[Ocfs2-users] Diagnosing some OCFS2 error messages

Sun Jun 13 19:14:04 PDT 2010

Hello.  I am experimenting with OCFS2 on Suse Linux Enterprise Server
11 Service Pack 1.

I am performing various stress tests.  My current exercise involves
writing to files using a shared-writable mmap() from two nodes.  (Each
node mmaps and writes to different files; I am not trying to access
the same file from multiple nodes.)

Both nodes are logging messages like these:

[94355.116255] (ocfs2_wq,5995,6):ocfs2_block_check_validate:443 ERROR:
CRC32 failed: stored: 2715161149, computed 575704001.  Applying ECC.

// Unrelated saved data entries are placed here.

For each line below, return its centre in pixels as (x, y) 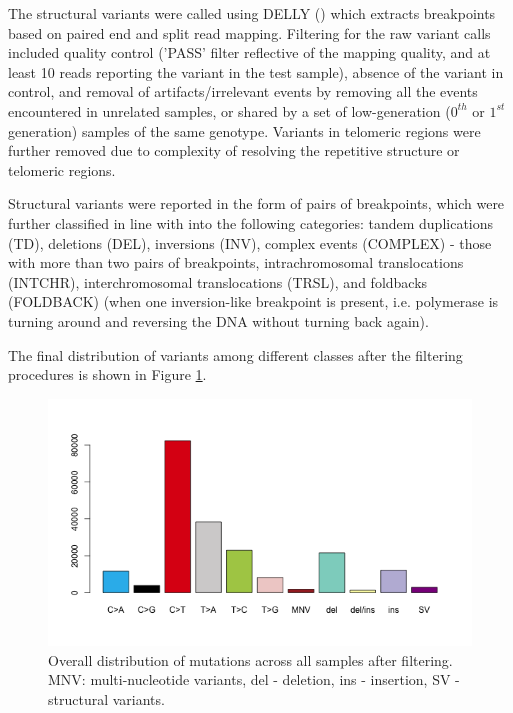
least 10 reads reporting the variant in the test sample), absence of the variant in (256, 71)
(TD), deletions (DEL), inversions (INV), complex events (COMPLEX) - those (250, 242)
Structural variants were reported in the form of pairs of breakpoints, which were (256, 203)
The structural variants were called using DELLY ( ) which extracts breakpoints (252, 13)
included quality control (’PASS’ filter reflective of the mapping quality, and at (249, 52)
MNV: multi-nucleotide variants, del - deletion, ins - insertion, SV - (254, 679)
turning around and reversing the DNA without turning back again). (218, 320)
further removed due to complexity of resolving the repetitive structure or (234, 150)
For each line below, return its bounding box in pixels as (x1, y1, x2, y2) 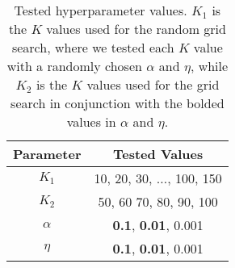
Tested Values (113, 144, 204, 163)
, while (190, 57, 229, 75)
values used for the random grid (46, 19, 226, 38)
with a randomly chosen (6, 57, 142, 75)
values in (66, 112, 116, 131)
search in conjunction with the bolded (10, 94, 225, 112)
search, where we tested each (11, 38, 174, 57)
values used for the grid (86, 75, 220, 94)
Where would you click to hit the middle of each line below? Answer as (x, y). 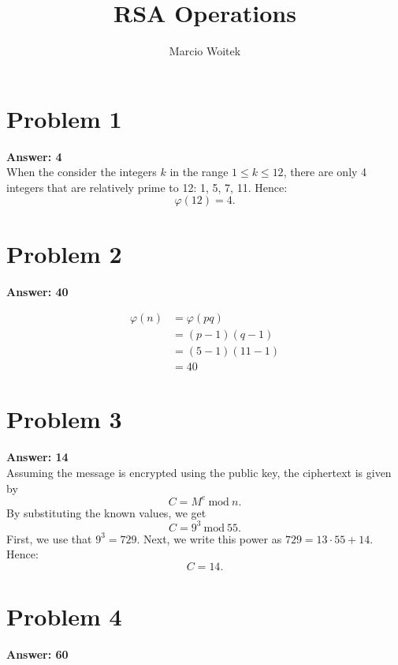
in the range (199, 172)
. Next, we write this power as (209, 538)
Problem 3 (64, 419)
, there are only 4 (325, 172)
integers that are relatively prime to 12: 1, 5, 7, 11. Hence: (147, 187)
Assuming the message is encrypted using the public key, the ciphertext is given (199, 472)
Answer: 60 (37, 654)
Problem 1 (64, 118)

[94355.116344] (ocfs2_wq,5995,6):ocfs2_block_check_validate:457 ERROR:
Fixed CRC32 failed: stored: 2715161149, computed 2102707465

[94355.116348] (ocfs2_wq,5995,6):ocfs2_validate_extent_block:903
ERROR: Checksum failed for extent block 2321665

[94355.116352] (ocfs2_wq,5995,6):__ocfs2_find_path:1861 ERROR: status = -5

[94355.116355] (ocfs2_wq,5995,6):ocfs2_find_leaf:1958 ERROR: status = -5

[94355.116358] (ocfs2_wq,5995,6):ocfs2_find_new_last_ext_blk:6655
ERROR: status = -5

[94355.116361] (ocfs2_wq,5995,6):ocfs2_do_truncate:6900 ERROR: status = -5

[94355.116364] (ocfs2_wq,5995,6):ocfs2_commit_truncate:7559 ERROR: status = -5

[94355.116370] (ocfs2_wq,5995,6):ocfs2_truncate_for_delete:597 ERROR:
status = -5

[94355.116373] (ocfs2_wq,5995,6):ocfs2_wipe_inode:770 ERROR: status = -5

[94355.116376] (ocfs2_wq,5995,6):ocfs2_delete_inode:1062 ERROR: status = -5

...although the particular extent block number varies somewhat.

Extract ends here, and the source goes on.